> [Task to carry out]: Reproduce the lines below exactly, from the one containing "Installazione alternativa [18, 896, 173, 914]" through the one containing "Although see starter", both included. Leave out any pictures.

> [Supplied data]:

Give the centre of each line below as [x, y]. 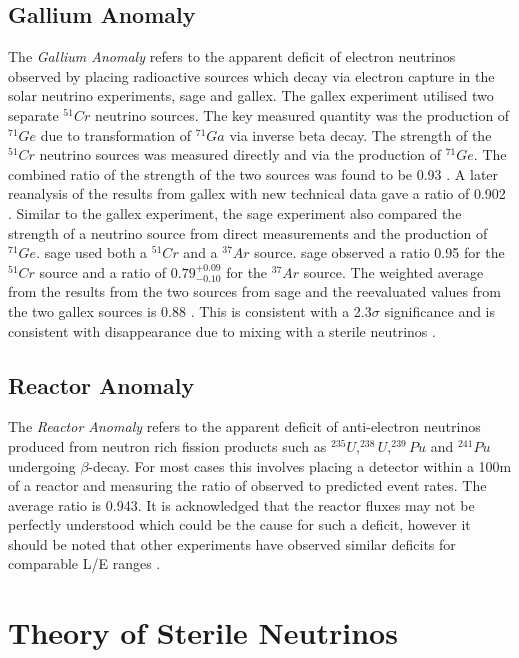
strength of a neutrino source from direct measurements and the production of [248, 232]
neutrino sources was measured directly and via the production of [240, 154]
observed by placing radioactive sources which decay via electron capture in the [251, 75]
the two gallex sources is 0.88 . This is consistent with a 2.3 [190, 310]
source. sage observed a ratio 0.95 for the [379, 252]
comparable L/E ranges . [84, 563]
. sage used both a [92, 252]
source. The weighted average [393, 271]
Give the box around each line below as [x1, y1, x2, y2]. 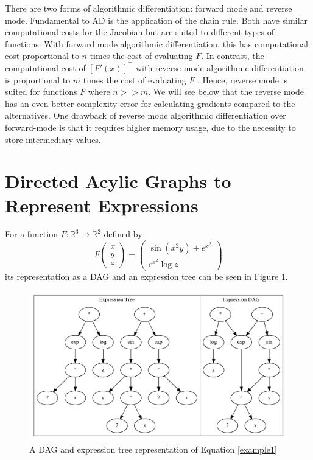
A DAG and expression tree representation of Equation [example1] [29, 442, 277, 455]
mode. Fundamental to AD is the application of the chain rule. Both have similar [5, 13, 308, 26]
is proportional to [5, 73, 71, 86]
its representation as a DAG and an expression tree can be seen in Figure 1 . [5, 270, 288, 282]
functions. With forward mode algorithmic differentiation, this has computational [5, 37, 308, 50]
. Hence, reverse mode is [197, 73, 287, 86]
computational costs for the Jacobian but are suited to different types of [5, 26, 275, 38]
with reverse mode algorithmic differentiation [135, 61, 304, 74]
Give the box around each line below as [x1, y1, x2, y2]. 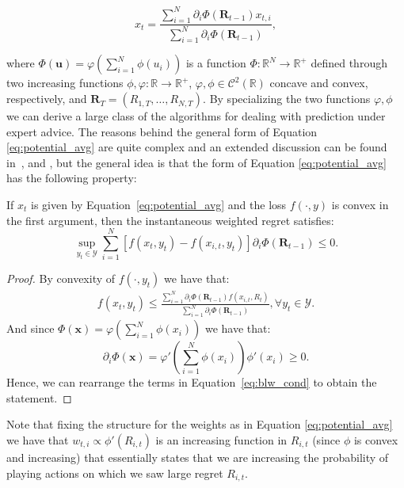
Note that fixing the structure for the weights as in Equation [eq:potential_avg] [6, 416, 393, 433]
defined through [311, 55, 387, 71]
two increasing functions [6, 74, 124, 91]
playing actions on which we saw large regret [6, 464, 223, 481]
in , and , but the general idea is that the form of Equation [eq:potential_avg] [6, 154, 387, 170]
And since [6, 320, 55, 337]
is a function [185, 55, 246, 71]
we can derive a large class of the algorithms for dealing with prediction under [6, 108, 386, 124]
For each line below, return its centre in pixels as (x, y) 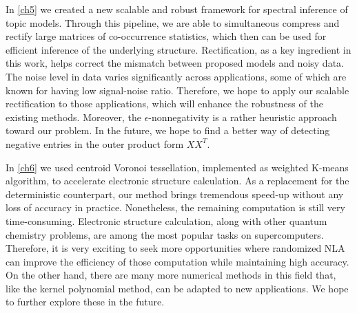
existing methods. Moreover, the (74, 117)
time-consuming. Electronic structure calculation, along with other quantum (166, 220)
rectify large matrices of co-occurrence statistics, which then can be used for (166, 36)
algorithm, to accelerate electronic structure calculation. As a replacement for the (177, 181)
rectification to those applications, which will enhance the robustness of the (164, 104)
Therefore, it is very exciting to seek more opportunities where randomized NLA (175, 248)
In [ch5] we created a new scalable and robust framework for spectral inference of (177, 9)
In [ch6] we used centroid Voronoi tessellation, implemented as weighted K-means (177, 167)
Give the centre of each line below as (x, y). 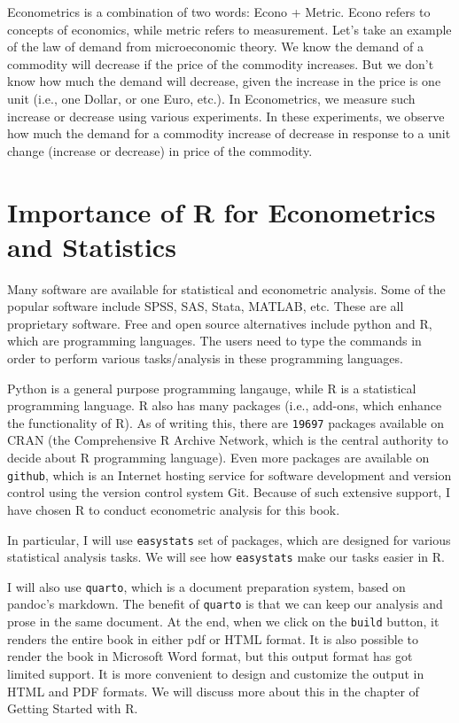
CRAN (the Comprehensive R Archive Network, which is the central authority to (228, 440)
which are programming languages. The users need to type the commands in (214, 341)
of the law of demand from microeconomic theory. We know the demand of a (215, 47)
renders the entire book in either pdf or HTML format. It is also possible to (213, 638)
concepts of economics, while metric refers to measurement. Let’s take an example (229, 29)
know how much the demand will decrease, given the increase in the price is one (224, 81)
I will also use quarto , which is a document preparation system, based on (206, 586)
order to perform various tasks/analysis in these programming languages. (205, 358)
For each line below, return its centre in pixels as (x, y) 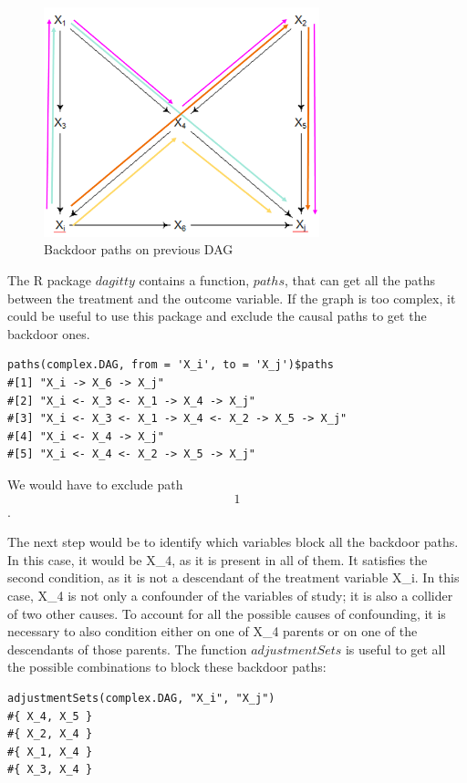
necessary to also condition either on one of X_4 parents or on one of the (213, 631)
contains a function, (194, 280)
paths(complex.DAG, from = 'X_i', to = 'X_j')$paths (171, 365)
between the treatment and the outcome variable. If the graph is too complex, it (232, 298)
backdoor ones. (49, 333)
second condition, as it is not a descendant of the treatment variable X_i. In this (233, 577)
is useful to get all (395, 649)
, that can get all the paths (360, 280)
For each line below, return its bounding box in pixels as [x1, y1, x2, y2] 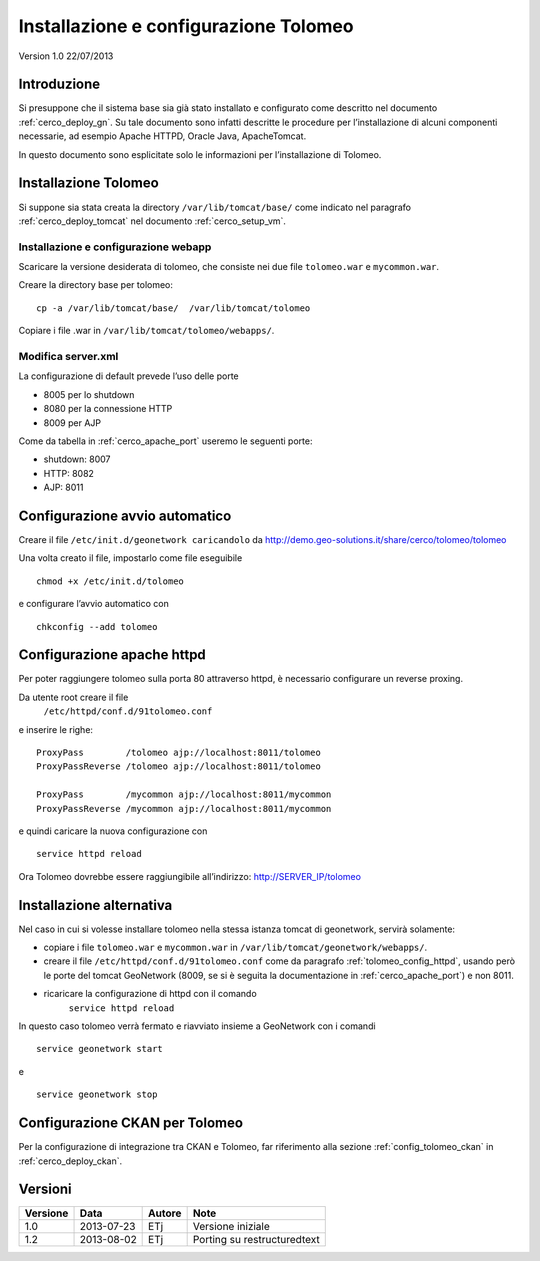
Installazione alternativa [18, 896, 173, 914]
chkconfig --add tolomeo [36, 621, 158, 632]
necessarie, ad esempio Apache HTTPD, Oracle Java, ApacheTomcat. [18, 130, 307, 142]
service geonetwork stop [36, 1089, 158, 1100]
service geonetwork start [36, 1043, 164, 1055]
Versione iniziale [192, 1220, 270, 1234]
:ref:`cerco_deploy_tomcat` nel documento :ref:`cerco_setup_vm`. [18, 215, 287, 227]
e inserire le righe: [18, 723, 94, 735]
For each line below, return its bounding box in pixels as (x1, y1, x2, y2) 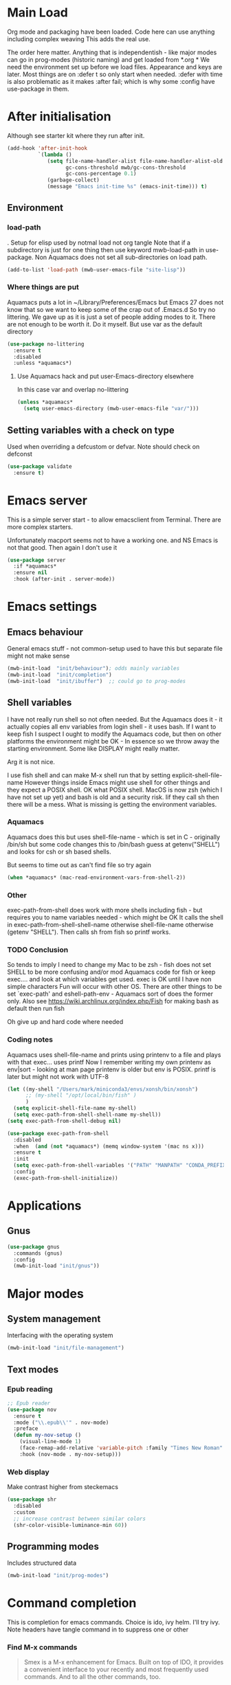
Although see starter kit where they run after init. (7, 131, 145, 140)
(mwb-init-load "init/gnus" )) (13, 1262, 100, 1269)
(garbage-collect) (47, 177, 100, 183)
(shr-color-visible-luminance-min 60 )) (13, 1521, 128, 1528)
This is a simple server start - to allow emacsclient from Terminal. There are (7, 515, 221, 524)
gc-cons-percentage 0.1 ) (65, 170, 137, 177)
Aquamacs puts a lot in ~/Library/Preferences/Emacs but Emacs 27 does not (7, 298, 224, 306)
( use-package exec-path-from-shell (7, 1130, 109, 1137)
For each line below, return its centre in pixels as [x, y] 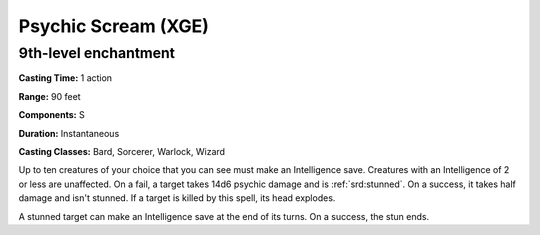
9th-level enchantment [96, 53]
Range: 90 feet [49, 96]
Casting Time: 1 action [65, 78]
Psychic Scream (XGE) [114, 26]
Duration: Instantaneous [69, 133]
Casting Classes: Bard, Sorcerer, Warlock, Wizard [121, 151]
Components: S [51, 115]
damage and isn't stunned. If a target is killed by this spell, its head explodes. [177, 198]
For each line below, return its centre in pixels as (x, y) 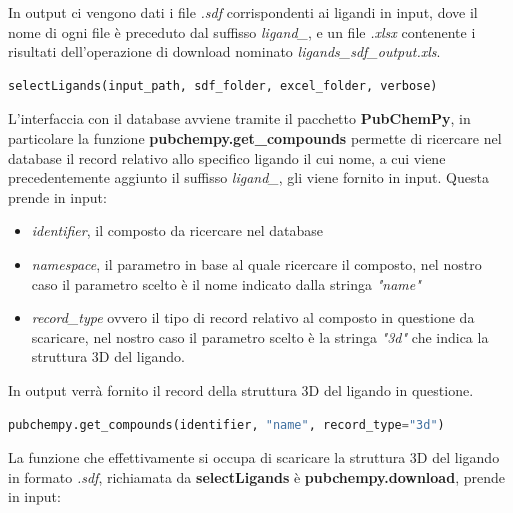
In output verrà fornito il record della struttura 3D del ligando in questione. (241, 389)
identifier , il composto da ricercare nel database (177, 230)
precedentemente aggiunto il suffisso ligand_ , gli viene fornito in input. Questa (248, 177)
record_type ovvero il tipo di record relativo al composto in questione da (253, 317)
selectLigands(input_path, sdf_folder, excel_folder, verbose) (223, 85)
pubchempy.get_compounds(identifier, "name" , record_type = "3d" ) (226, 424)
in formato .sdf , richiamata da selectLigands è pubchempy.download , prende (256, 476)
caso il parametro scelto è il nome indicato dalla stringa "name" (226, 283)
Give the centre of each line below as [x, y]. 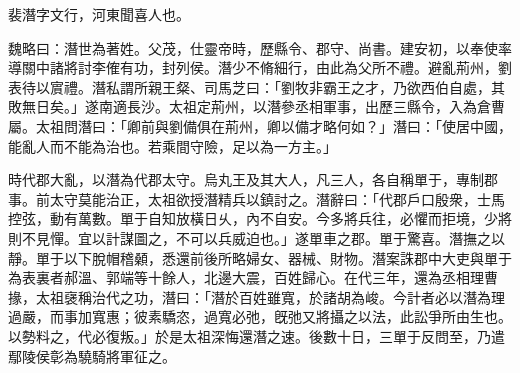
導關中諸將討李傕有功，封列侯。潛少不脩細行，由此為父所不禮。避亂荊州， [253, 67]
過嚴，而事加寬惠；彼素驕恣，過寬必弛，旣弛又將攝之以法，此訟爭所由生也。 [260, 316]
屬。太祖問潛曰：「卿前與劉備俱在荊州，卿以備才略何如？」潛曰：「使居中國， [260, 125]
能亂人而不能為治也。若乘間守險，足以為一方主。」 [172, 145]
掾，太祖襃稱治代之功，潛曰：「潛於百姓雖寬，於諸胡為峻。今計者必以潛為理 [256, 296]
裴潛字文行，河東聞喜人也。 [99, 14]
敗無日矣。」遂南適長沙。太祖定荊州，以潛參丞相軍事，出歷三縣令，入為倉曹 [256, 106]
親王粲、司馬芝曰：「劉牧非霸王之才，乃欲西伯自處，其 [326, 86]
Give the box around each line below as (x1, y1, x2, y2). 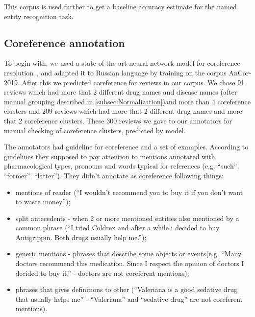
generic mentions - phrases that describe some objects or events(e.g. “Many (15, 248, 242, 259)
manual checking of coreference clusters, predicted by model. (4, 125, 186, 135)
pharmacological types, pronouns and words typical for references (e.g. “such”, (4, 161, 239, 171)
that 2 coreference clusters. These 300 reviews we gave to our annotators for (4, 115, 232, 125)
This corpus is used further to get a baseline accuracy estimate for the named (4, 1, 237, 11)
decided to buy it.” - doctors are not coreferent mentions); (15, 268, 189, 278)
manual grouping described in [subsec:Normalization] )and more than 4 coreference (4, 96, 251, 106)
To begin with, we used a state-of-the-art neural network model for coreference (4, 58, 240, 68)
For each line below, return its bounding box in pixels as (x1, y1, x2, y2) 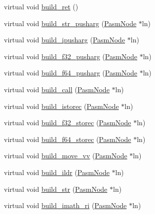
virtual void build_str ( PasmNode (4, 183, 108, 194)
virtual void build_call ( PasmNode (4, 84, 110, 94)
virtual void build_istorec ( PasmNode (4, 101, 119, 111)
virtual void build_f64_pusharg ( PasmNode (4, 68, 138, 78)
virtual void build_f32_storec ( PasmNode (4, 117, 131, 128)
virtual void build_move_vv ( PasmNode (4, 150, 127, 161)
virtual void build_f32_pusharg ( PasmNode (4, 51, 138, 61)
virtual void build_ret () (4, 1, 78, 11)
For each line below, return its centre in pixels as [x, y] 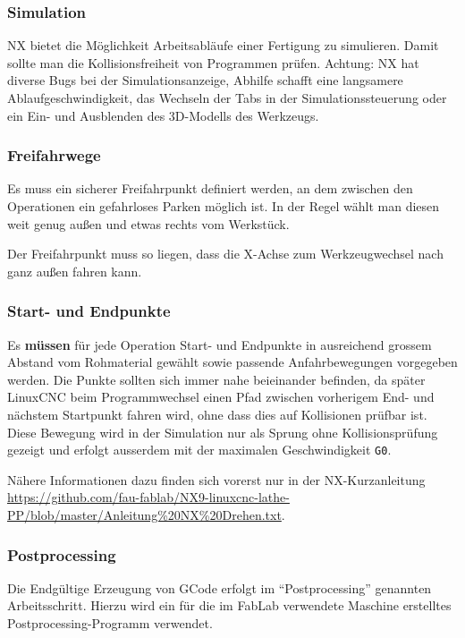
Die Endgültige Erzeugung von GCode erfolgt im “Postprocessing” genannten [220, 587]
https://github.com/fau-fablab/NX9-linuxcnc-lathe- [148, 497]
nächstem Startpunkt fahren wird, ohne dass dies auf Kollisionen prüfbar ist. [217, 414]
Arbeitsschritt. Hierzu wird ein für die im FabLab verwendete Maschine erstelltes [229, 605]
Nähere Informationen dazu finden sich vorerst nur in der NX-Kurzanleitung [216, 479]
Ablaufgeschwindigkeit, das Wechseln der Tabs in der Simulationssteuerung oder [227, 98]
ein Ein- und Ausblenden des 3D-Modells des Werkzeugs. [163, 115]
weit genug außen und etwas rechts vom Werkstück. [148, 223]

> [Written solution]:
Installazione alternativa [18, 896, 173, 914]
chkconfig --add tolomeo [36, 621, 158, 632]
necessarie, ad esempio Apache HTTPD, Oracle Java, ApacheTomcat. [18, 130, 307, 142]
service geonetwork stop [36, 1089, 158, 1100]
service geonetwork start [36, 1043, 164, 1055]
Versione iniziale [192, 1220, 270, 1234]
:ref:`cerco_deploy_tomcat` nel documento :ref:`cerco_setup_vm`. [18, 215, 287, 227]
e inserire le righe: [18, 723, 94, 735]
For each line below, return its bounding box in pixels as (x1, y1, x2, y2) 
Although see starter kit where they run after init. (7, 131, 145, 140)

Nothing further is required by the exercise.